■ DATASET:
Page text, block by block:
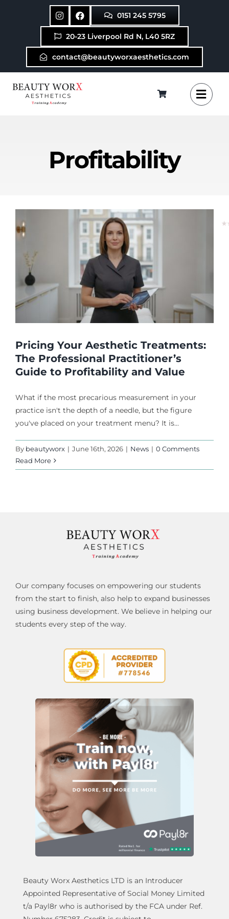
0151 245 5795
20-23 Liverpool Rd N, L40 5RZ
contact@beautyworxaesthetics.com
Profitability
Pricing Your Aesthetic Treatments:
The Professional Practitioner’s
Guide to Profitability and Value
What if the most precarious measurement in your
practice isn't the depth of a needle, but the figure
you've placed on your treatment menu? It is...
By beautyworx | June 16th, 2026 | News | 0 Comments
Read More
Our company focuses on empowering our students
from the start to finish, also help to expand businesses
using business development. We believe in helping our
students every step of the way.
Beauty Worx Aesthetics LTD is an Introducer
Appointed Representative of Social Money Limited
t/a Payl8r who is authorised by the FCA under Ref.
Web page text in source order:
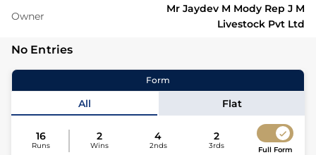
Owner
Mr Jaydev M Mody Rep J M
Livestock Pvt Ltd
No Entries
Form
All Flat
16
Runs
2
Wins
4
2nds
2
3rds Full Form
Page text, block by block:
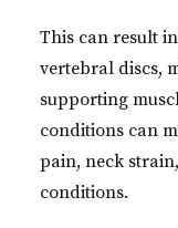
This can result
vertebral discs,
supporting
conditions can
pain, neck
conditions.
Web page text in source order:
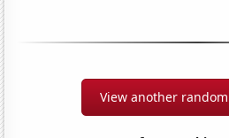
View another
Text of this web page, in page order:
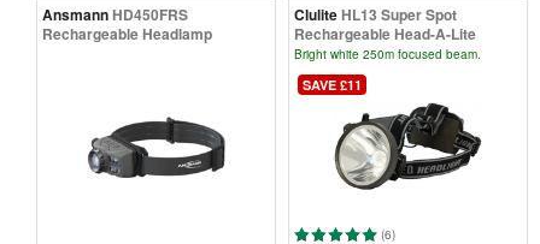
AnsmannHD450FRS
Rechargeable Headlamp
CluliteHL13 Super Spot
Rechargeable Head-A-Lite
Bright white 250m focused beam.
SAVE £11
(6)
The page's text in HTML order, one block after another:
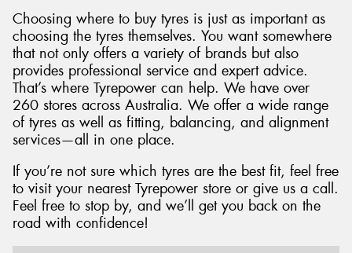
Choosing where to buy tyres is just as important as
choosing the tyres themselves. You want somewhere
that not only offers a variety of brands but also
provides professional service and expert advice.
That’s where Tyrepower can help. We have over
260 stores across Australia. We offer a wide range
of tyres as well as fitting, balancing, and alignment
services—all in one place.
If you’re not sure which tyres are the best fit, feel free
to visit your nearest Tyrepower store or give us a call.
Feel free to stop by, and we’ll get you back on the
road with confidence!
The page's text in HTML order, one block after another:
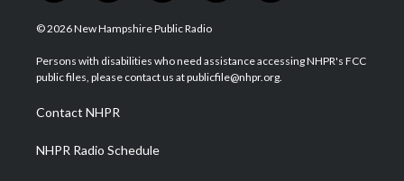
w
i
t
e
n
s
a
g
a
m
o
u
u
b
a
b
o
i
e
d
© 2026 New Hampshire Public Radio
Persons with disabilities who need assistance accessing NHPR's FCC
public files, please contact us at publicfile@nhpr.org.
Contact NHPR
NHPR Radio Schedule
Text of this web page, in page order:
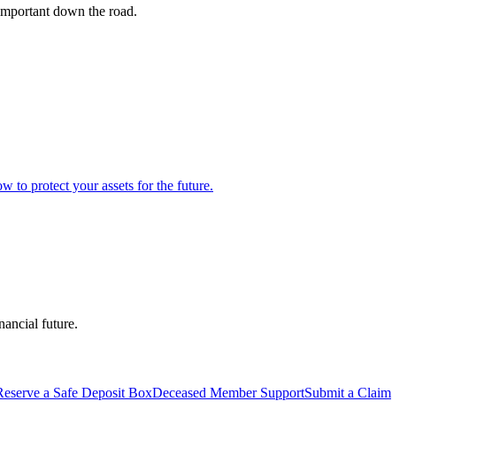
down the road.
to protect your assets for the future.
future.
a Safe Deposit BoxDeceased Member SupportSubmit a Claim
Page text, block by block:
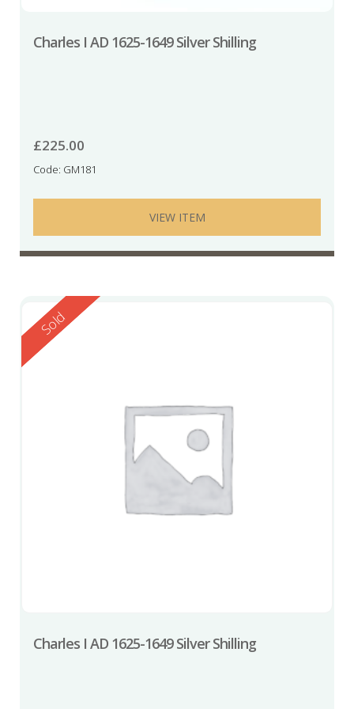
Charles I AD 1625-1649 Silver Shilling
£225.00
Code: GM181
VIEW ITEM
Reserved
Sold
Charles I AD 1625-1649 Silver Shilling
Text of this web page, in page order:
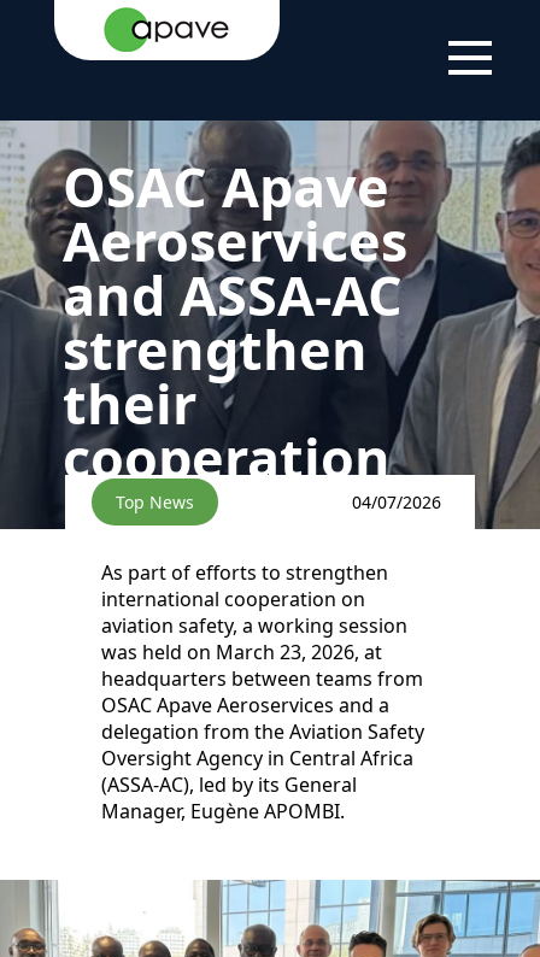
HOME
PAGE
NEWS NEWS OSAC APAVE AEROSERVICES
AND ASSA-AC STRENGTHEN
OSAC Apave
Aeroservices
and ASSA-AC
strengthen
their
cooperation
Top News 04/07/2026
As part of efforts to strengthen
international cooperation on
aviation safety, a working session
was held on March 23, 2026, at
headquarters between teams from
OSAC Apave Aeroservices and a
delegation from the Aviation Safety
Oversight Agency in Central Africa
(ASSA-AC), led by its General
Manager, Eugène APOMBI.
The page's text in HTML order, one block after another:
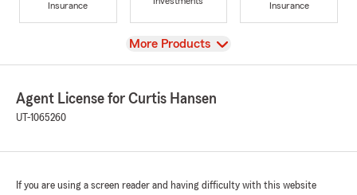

■ EXERCISE OBJECTIVE: Copy out every line of the material above exactly, skipping the pictures.

■ EXERCISE RESULT:
Page text, block by block:
0151 245 5795
20-23 Liverpool Rd N, L40 5RZ
contact@beautyworxaesthetics.com
Profitability
Pricing Your Aesthetic Treatments:
The Professional Practitioner’s
Guide to Profitability and Value
What if the most precarious measurement in your
practice isn't the depth of a needle, but the figure
you've placed on your treatment menu? It is...
By beautyworx | June 16th, 2026 | News | 0 Comments
Read More
Our company focuses on empowering our students
from the start to finish, also help to expand businesses
using business development. We believe in helping our
students every step of the way.
Beauty Worx Aesthetics LTD is an Introducer
Appointed Representative of Social Money Limited
t/a Payl8r who is authorised by the FCA under Ref.
Web page text in source order:
Owner
Mr Jaydev M Mody Rep J M
Livestock Pvt Ltd
No Entries
Form
All Flat
16
Runs
2
Wins
4
2nds
2
3rds Full Form
Page text, block by block:
This can result
vertebral discs,
supporting
conditions can
pain, neck
conditions.
Web page text in source order:
View another
Text of this web page, in page order:
AnsmannHD450FRS
Rechargeable Headlamp
CluliteHL13 Super Spot
Rechargeable Head-A-Lite
Bright white 250m focused beam.
SAVE £11
(6)
The page's text in HTML order, one block after another:
Choosing where to buy tyres is just as important as
choosing the tyres themselves. You want somewhere
that not only offers a variety of brands but also
provides professional service and expert advice.
That’s where Tyrepower can help. We have over
260 stores across Australia. We offer a wide range
of tyres as well as fitting, balancing, and alignment
services—all in one place.
If you’re not sure which tyres are the best fit, feel free
to visit your nearest Tyrepower store or give us a call.
Feel free to stop by, and we’ll get you back on the
road with confidence!
The page's text in HTML order, one block after another:
w
i
t
e
n
s
a
g
a
m
o
u
u
b
a
b
o
i
e
d
© 2026 New Hampshire Public Radio
Persons with disabilities who need assistance accessing NHPR's FCC
public files, please contact us at publicfile@nhpr.org.
Contact NHPR
NHPR Radio Schedule
Text of this web page, in page order:
down the road.
to protect your assets for the future.
future.
a Safe Deposit BoxDeceased Member SupportSubmit a Claim
Page text, block by block:
Charles I AD 1625-1649 Silver Shilling
£225.00
Code: GM181
VIEW ITEM
Reserved
Sold
Charles I AD 1625-1649 Silver Shilling
Text of this web page, in page order:
HOME
PAGE
NEWS NEWS OSAC APAVE AEROSERVICES
AND ASSA-AC STRENGTHEN
OSAC Apave
Aeroservices
and ASSA-AC
strengthen
their
cooperation
Top News 04/07/2026
As part of efforts to strengthen
international cooperation on
aviation safety, a working session
was held on March 23, 2026, at
headquarters between teams from
OSAC Apave Aeroservices and a
delegation from the Aviation Safety
Oversight Agency in Central Africa
(ASSA-AC), led by its General
Manager, Eugène APOMBI.
The page's text in HTML order, one block after another:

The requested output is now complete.